INPUT FOR THIS TASK -
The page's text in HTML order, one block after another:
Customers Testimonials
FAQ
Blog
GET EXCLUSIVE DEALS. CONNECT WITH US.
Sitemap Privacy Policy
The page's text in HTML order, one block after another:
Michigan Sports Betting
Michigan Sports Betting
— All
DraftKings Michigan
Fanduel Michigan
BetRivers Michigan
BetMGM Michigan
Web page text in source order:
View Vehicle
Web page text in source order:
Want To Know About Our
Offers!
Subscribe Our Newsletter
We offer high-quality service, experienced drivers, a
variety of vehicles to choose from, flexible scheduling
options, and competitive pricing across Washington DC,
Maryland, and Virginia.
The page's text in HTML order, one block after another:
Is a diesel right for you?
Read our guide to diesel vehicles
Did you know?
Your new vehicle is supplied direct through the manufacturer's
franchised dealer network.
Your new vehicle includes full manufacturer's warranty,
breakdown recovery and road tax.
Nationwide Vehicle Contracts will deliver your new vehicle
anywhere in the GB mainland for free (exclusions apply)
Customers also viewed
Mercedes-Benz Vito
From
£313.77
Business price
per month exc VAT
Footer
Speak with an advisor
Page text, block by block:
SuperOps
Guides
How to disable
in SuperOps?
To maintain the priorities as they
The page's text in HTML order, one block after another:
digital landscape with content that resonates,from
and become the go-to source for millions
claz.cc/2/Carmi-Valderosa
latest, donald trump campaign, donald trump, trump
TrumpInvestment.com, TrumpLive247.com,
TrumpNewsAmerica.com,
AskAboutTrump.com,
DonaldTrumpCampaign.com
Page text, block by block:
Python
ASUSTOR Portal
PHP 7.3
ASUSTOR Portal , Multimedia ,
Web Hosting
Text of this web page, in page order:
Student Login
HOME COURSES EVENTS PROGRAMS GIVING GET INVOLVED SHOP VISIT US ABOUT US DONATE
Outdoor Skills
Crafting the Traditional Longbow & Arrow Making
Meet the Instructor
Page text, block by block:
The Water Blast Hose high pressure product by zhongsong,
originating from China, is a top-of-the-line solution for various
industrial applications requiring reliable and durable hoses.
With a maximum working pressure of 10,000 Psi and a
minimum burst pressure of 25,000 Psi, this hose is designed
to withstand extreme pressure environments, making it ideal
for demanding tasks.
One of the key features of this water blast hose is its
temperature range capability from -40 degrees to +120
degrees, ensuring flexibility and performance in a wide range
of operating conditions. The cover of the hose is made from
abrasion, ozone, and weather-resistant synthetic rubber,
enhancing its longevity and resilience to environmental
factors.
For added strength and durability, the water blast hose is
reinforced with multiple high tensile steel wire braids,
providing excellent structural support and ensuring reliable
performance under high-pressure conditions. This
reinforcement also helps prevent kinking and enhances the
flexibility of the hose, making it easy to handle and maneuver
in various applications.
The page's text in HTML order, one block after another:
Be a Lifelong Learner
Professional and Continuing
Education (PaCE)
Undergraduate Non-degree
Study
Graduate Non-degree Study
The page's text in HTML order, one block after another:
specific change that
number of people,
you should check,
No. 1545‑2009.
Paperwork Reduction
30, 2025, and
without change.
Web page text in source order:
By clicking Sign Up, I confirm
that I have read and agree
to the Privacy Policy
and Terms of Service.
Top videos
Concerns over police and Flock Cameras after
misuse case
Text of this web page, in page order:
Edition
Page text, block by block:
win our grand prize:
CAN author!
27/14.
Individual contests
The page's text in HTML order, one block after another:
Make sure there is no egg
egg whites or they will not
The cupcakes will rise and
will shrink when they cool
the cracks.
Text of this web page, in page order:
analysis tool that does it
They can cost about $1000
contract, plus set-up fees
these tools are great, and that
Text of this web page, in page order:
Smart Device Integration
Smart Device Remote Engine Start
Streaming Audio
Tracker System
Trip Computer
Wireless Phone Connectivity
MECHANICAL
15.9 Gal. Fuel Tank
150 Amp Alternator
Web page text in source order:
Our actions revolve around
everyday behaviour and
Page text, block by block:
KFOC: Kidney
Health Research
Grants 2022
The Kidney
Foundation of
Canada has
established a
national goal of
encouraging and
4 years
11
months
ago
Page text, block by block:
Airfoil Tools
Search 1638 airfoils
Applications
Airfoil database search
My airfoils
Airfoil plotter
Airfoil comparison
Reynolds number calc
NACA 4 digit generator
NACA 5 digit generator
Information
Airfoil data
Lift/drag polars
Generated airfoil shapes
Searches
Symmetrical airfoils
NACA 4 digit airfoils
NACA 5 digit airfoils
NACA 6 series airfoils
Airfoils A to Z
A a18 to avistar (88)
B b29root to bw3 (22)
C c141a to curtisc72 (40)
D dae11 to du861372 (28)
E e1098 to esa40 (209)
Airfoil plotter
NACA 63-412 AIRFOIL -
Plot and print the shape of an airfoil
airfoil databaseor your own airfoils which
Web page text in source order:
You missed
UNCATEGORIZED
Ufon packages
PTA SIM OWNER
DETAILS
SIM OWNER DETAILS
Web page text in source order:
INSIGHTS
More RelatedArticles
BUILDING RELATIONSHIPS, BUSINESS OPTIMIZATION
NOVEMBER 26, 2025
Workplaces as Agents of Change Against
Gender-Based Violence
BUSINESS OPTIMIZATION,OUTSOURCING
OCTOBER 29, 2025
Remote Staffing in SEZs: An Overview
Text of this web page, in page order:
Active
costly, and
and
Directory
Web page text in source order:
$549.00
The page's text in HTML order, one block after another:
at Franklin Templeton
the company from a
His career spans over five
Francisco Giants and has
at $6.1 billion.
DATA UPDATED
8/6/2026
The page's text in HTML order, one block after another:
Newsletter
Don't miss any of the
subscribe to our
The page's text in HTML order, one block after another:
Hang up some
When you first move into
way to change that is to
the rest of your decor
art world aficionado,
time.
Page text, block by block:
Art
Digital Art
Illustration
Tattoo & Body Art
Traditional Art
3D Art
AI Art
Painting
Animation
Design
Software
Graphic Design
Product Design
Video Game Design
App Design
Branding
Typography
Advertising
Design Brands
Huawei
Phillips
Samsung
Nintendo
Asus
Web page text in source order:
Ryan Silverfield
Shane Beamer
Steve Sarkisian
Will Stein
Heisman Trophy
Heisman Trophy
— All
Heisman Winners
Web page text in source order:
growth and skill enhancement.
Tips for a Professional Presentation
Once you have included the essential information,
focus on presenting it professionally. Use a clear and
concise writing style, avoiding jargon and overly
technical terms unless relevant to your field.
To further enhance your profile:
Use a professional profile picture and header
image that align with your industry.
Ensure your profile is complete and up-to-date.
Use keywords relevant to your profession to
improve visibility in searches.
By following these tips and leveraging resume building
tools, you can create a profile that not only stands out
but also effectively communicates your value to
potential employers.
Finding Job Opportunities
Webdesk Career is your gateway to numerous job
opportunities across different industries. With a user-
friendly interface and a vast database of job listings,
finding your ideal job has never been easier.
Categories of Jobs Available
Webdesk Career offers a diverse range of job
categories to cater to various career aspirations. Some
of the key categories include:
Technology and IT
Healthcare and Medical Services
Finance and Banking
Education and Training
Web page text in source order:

TASK BRIEF - Return every record above exactly as it appears.

TASK SOLUTION -
The page's text in HTML order, one block after another:
Customers Testimonials
FAQ
Blog
GET EXCLUSIVE DEALS. CONNECT WITH US.
Sitemap Privacy Policy
The page's text in HTML order, one block after another:
Michigan Sports Betting
Michigan Sports Betting
— All
DraftKings Michigan
Fanduel Michigan
BetRivers Michigan
BetMGM Michigan
Web page text in source order:
View Vehicle
Web page text in source order:
Want To Know About Our
Offers!
Subscribe Our Newsletter
We offer high-quality service, experienced drivers, a
variety of vehicles to choose from, flexible scheduling
options, and competitive pricing across Washington DC,
Maryland, and Virginia.
The page's text in HTML order, one block after another:
Is a diesel right for you?
Read our guide to diesel vehicles
Did you know?
Your new vehicle is supplied direct through the manufacturer's
franchised dealer network.
Your new vehicle includes full manufacturer's warranty,
breakdown recovery and road tax.
Nationwide Vehicle Contracts will deliver your new vehicle
anywhere in the GB mainland for free (exclusions apply)
Customers also viewed
Mercedes-Benz Vito
From
£313.77
Business price
per month exc VAT
Footer
Speak with an advisor
Page text, block by block:
SuperOps
Guides
How to disable
in SuperOps?
To maintain the priorities as they
The page's text in HTML order, one block after another:
digital landscape with content that resonates,from
and become the go-to source for millions
claz.cc/2/Carmi-Valderosa
latest, donald trump campaign, donald trump, trump
TrumpInvestment.com, TrumpLive247.com,
TrumpNewsAmerica.com,
AskAboutTrump.com,
DonaldTrumpCampaign.com
Page text, block by block:
Python
ASUSTOR Portal
PHP 7.3
ASUSTOR Portal , Multimedia ,
Web Hosting
Text of this web page, in page order:
Student Login
HOME COURSES EVENTS PROGRAMS GIVING GET INVOLVED SHOP VISIT US ABOUT US DONATE
Outdoor Skills
Crafting the Traditional Longbow & Arrow Making
Meet the Instructor
Page text, block by block:
The Water Blast Hose high pressure product by zhongsong,
originating from China, is a top-of-the-line solution for various
industrial applications requiring reliable and durable hoses.
With a maximum working pressure of 10,000 Psi and a
minimum burst pressure of 25,000 Psi, this hose is designed
to withstand extreme pressure environments, making it ideal
for demanding tasks.
One of the key features of this water blast hose is its
temperature range capability from -40 degrees to +120
degrees, ensuring flexibility and performance in a wide range
of operating conditions. The cover of the hose is made from
abrasion, ozone, and weather-resistant synthetic rubber,
enhancing its longevity and resilience to environmental
factors.
For added strength and durability, the water blast hose is
reinforced with multiple high tensile steel wire braids,
providing excellent structural support and ensuring reliable
performance under high-pressure conditions. This
reinforcement also helps prevent kinking and enhances the
flexibility of the hose, making it easy to handle and maneuver
in various applications.
The page's text in HTML order, one block after another:
Be a Lifelong Learner
Professional and Continuing
Education (PaCE)
Undergraduate Non-degree
Study
Graduate Non-degree Study
The page's text in HTML order, one block after another:
specific change that
number of people,
you should check,
No. 1545‑2009.
Paperwork Reduction
30, 2025, and
without change.
Web page text in source order:
By clicking Sign Up, I confirm
that I have read and agree
to the Privacy Policy
and Terms of Service.
Top videos
Concerns over police and Flock Cameras after
misuse case
Text of this web page, in page order:
Edition
Page text, block by block:
win our grand prize:
CAN author!
27/14.
Individual contests
The page's text in HTML order, one block after another:
Make sure there is no egg
egg whites or they will not
The cupcakes will rise and
will shrink when they cool
the cracks.
Text of this web page, in page order:
analysis tool that does it
They can cost about $1000
contract, plus set-up fees
these tools are great, and that
Text of this web page, in page order:
Smart Device Integration
Smart Device Remote Engine Start
Streaming Audio
Tracker System
Trip Computer
Wireless Phone Connectivity
MECHANICAL
15.9 Gal. Fuel Tank
150 Amp Alternator
Web page text in source order:
Our actions revolve around
everyday behaviour and
Page text, block by block:
KFOC: Kidney
Health Research
Grants 2022
The Kidney
Foundation of
Canada has
established a
national goal of
encouraging and
4 years
11
months
ago
Page text, block by block:
Airfoil Tools
Search 1638 airfoils
Applications
Airfoil database search
My airfoils
Airfoil plotter
Airfoil comparison
Reynolds number calc
NACA 4 digit generator
NACA 5 digit generator
Information
Airfoil data
Lift/drag polars
Generated airfoil shapes
Searches
Symmetrical airfoils
NACA 4 digit airfoils
NACA 5 digit airfoils
NACA 6 series airfoils
Airfoils A to Z
A a18 to avistar (88)
B b29root to bw3 (22)
C c141a to curtisc72 (40)
D dae11 to du861372 (28)
E e1098 to esa40 (209)
Airfoil plotter
NACA 63-412 AIRFOIL -
Plot and print the shape of an airfoil
airfoil databaseor your own airfoils which
Web page text in source order:
You missed
UNCATEGORIZED
Ufon packages
PTA SIM OWNER
DETAILS
SIM OWNER DETAILS
Web page text in source order:
INSIGHTS
More RelatedArticles
BUILDING RELATIONSHIPS, BUSINESS OPTIMIZATION
NOVEMBER 26, 2025
Workplaces as Agents of Change Against
Gender-Based Violence
BUSINESS OPTIMIZATION,OUTSOURCING
OCTOBER 29, 2025
Remote Staffing in SEZs: An Overview
Text of this web page, in page order:
Active
costly, and
and
Directory
Web page text in source order:
$549.00
The page's text in HTML order, one block after another:
at Franklin Templeton
the company from a
His career spans over five
Francisco Giants and has
at $6.1 billion.
DATA UPDATED
8/6/2026
The page's text in HTML order, one block after another:
Newsletter
Don't miss any of the
subscribe to our
The page's text in HTML order, one block after another:
Hang up some
When you first move into
way to change that is to
the rest of your decor
art world aficionado,
time.
Page text, block by block:
Art
Digital Art
Illustration
Tattoo & Body Art
Traditional Art
3D Art
AI Art
Painting
Animation
Design
Software
Graphic Design
Product Design
Video Game Design
App Design
Branding
Typography
Advertising
Design Brands
Huawei
Phillips
Samsung
Nintendo
Asus
Web page text in source order:
Ryan Silverfield
Shane Beamer
Steve Sarkisian
Will Stein
Heisman Trophy
Heisman Trophy
— All
Heisman Winners
Web page text in source order:
growth and skill enhancement.
Tips for a Professional Presentation
Once you have included the essential information,
focus on presenting it professionally. Use a clear and
concise writing style, avoiding jargon and overly
technical terms unless relevant to your field.
To further enhance your profile:
Use a professional profile picture and header
image that align with your industry.
Ensure your profile is complete and up-to-date.
Use keywords relevant to your profession to
improve visibility in searches.
By following these tips and leveraging resume building
tools, you can create a profile that not only stands out
but also effectively communicates your value to
potential employers.
Finding Job Opportunities
Webdesk Career is your gateway to numerous job
opportunities across different industries. With a user-
friendly interface and a vast database of job listings,
finding your ideal job has never been easier.
Categories of Jobs Available
Webdesk Career offers a diverse range of job
categories to cater to various career aspirations. Some
of the key categories include:
Technology and IT
Healthcare and Medical Services
Finance and Banking
Education and Training
Web page text in source order:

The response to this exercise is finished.